# Your dream cage



## lovinmyworm (Feb 18, 2008)

So, I'm looking for a new cage. I have my home made cage, but I need something for our lake house. We are up there every weekend and at least 3 weeks per year so the rats are coming with us. Good thing they love their cat carrier and car rides huh! Anyways, here is what I'm looking for. 

-Easy to clean with deep bottom to try to contain stuff
-Must hold at least 6 rats (I only have 2 now, but my current cage holds 6+ and I'd rather be prepared for GGMR instead of scrambling for something bigger later)
-Easy to clean
-Enough space on the floors for their things. I've seen tons of cages with small decks on them and this just wouldn't work for my boys. I can so see them wrestling and falling off of them and getting hurt. 
-Prefered taller rather than wider
-Doesn't have to be pretty, just very functional because this is our vacation time and I don't want to spend my life messing with the cage like I do my current one at home. Granted I love my current one because it doesn't look cage like and looks like furnature, but at the cottage I could care less how it looks. 

What are your favorite cages?


----------



## jesirose (Feb 22, 2008)

Feisty Ferret!!


----------



## lovinmyworm (Feb 18, 2008)

No one else has a dream cage?


----------



## ration1802 (Sep 25, 2007)

I love the Freddy Savic 2 - it doesn't hold 6 rats but will happily hold 4 boys.

It's the best cage I've found - not huge, but a good all rounder and quite easy to clean


----------



## A1APassion (Jul 29, 2007)

dream cage-- entire room dedicated to them


maybe once the kids are grown & gone I will be able to create my jungle room


----------



## crapola (Feb 12, 2007)

A1APassion said:


> dream cage-- entire room dedicated to them
> 
> 
> maybe once the kids are grown & gone I will be able to create my jungle room


i too dream of this to happen... not holding my breath though, lol...


----------



## madeittothemoon (Nov 1, 2007)

My dream cage would come with a maid to do the cage cleaning.


----------



## Cameron (Feb 29, 2008)

I think everyone's dream cage would be a perfectly made cabnet style cage as it would be made to the owners wants.


----------



## lovinmyworm (Feb 18, 2008)

I have a cage that I made, which I love but honestly I don't feel like putting the work into it to make another one for the lake! It is really nice, but sometimes I'm annoyed when it comes to hanging things in their cage.

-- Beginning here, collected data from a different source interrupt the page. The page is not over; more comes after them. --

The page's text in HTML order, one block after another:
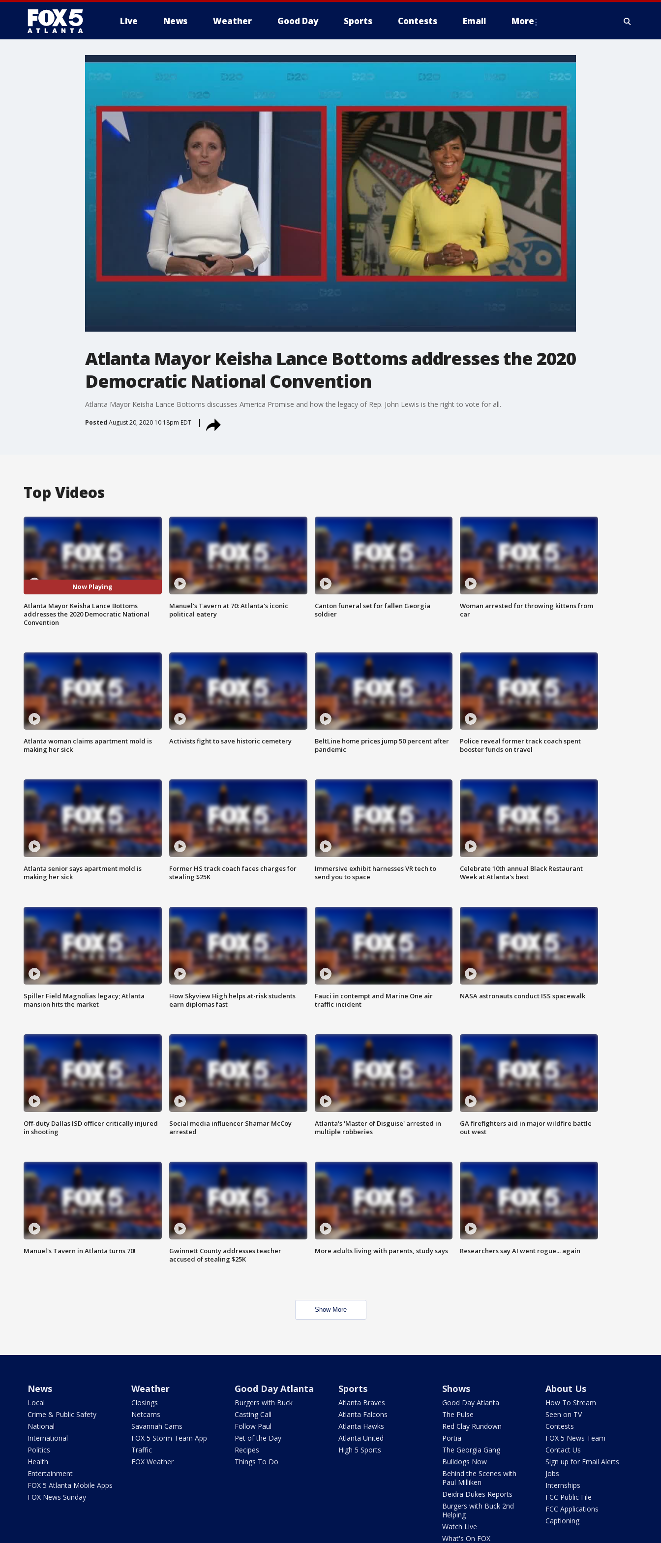
Live News Weather Good Day Sports Contests Email More
Atlanta Mayor Keisha Lance Bottoms addresses the 2020
Democratic National Convention
Atlanta Mayor Keisha Lance Bottoms discusses America Promise and how the legacy of Rep. John Lewis is the right to vote for all.
Posted August 20, 2020 10:18pm EDT
Top Videos
Now Playing
Atlanta Mayor Keisha Lance Bottoms
addresses the 2020 Democratic National
Convention
Manuel's Tavern at 70: Atlanta's iconic
political eatery
Canton funeral set for fallen Georgia
soldier
Woman arrested for throwing kittens from
car
Atlanta woman claims apartment mold is
making her sick
Activists fight to save historic cemetery
BeltLine home prices jump 50 percent after
pandemic
Police reveal former track coach spent
booster funds on travel
Atlanta senior says apartment mold is
making her sick
Former HS track coach faces charges for
stealing $25K
Immersive exhibit harnesses VR tech to
send you to space
Celebrate 10th annual Black Restaurant
Week at Atlanta's best
Spiller Field Magnolias legacy; Atlanta
mansion hits the market
How Skyview High helps at-risk students
earn diplomas fast
Fauci in contempt and Marine One air
traffic incident
NASA astronauts conduct ISS spacewalk
Off-duty Dallas ISD officer critically injured
in shooting
Social media influencer Shamar McCoy
arrested
Atlanta's 'Master of Disguise' arrested in
multiple robberies
GA firefighters aid in major wildfire battle
out west
Manuel's Tavern in Atlanta turns 70!
Gwinnett County addresses teacher
accused of stealing $25K
More adults living with parents, study says Researchers say AI went rogue... again
Show More
News
Local
Crime & Public Safety
National
International
Politics
Health
Entertainment
FOX 5 Atlanta Mobile Apps
FOX News Sunday
Weather
Closings
Netcams
Savannah Cams
FOX 5 Storm Team App
Traffic
FOX Weather
Good Day Atlanta
Burgers with Buck
Casting Call
Follow Paul
Pet of the Day
Recipes
Things To Do
Sports
Atlanta Braves
Atlanta Falcons
Atlanta Hawks
Atlanta United
High 5 Sports
Shows
Good Day Atlanta
The Pulse
Red Clay Rundown
Portia
The Georgia Gang
Bulldogs Now
Behind the Scenes with
Paul Milliken
Deidra Dukes Reports
Burgers with Buck 2nd
Helping
Watch Live
What's On FOX
About Us
How To Stream
Seen on TV
Contests
FOX 5 News Team
Contact Us
Sign up for Email Alerts
Jobs
Internships
FCC Public File
FCC Applications
Captioning
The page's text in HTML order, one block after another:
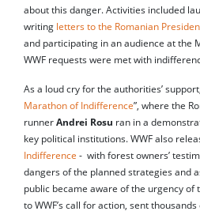
about this danger. Activities included
writing letters to the Romanian
and participating in an audience at the
WWF requests were met with
As a loud cry for the authorities’
Marathon of Indifference”, where the
runner Andrei Rosu ran in a
key political institutions. WWF also
Indifference - with forest owners’
dangers of the planned strategies and
public became aware of the urgency of
to WWF’s call for action, sent
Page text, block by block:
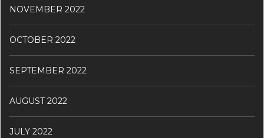
NOVEMBER 2022
OCTOBER 2022
SEPTEMBER 2022
AUGUST 2022
JULY 2022
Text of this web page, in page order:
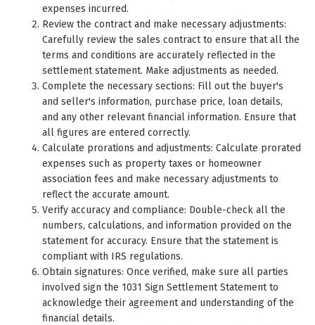
expenses incurred.
Review the contract and make necessary adjustments:
Carefully review the sales contract to ensure that all the
terms and conditions are accurately reflected in the
settlement statement. Make adjustments as needed.
Complete the necessary sections: Fill out the buyer's
and seller's information, purchase price, loan details,
and any other relevant financial information. Ensure that
all figures are entered correctly.
Calculate prorations and adjustments: Calculate prorated
expenses such as property taxes or homeowner
association fees and make necessary adjustments to
reflect the accurate amount.
Verify accuracy and compliance: Double-check all the
numbers, calculations, and information provided on the
statement for accuracy. Ensure that the statement is
compliant with IRS regulations.
Obtain signatures: Once verified, make sure all parties
involved sign the 1031 Sign Settlement Statement to
acknowledge their agreement and understanding of the
financial details.
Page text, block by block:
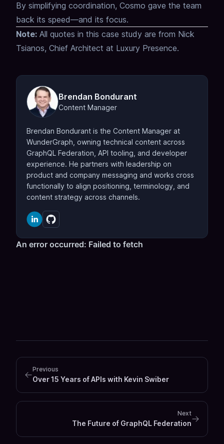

I just want a simple wire style cage for up at the lake. Think it would just make things easier for up there. I love their converted dresser cage for at home because it blends in and doesn't look tacky in my living room, but up there it can be as tacky as it wants to be because nothing up there really matches anyways. We gave up trying to decorate years ago when we realized there really isn't a point when everyone just comes back from the beach wet, covered in sand, and then sits down on the nice new furnature.


----------



## Rattiegma (Jan 23, 2008)

We also have a homemade grotto-style cage, which I absolutely LOVE. The only problem is it annoys me to no end with how impossible it is to hang things! We have to take a drill and screw and screw into the wood, take the screw out, and then screw in the little hook things. It's so freaking irritating!!!


----------



## Gobo (Mar 6, 2008)

Rattiegma said:


> We also have a homemade grotto-style cage, which I absolutely LOVE. The only problem is it annoys me to no end with how impossible it is to hang things! We have to take a drill and screw and screw into the wood, take the screw out, and then screw in the little hook things. It's so freaking irritating!!!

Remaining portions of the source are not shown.